• Data for the task
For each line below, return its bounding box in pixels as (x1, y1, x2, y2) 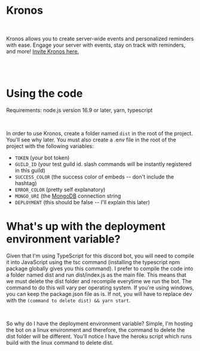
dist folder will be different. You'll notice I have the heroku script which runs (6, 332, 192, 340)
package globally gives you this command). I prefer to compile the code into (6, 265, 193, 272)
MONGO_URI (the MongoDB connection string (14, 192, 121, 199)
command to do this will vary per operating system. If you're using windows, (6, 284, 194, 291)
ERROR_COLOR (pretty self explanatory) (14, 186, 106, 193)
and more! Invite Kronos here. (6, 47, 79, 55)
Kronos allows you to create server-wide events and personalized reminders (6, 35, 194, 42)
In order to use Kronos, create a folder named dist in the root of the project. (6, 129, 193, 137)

* * *

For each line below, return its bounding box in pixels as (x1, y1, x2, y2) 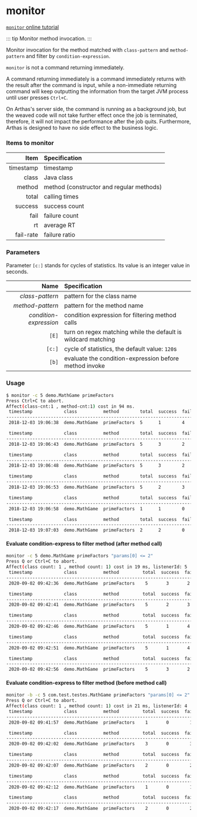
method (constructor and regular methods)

• The problem
Whenever a line of the data above includes the word "will", copy that line.

• Response box
dist folder will be different. You'll notice I have the heroku script which runs (6, 332, 192, 340)
command to do this will vary per operating system. If you're using windows, (6, 284, 194, 291)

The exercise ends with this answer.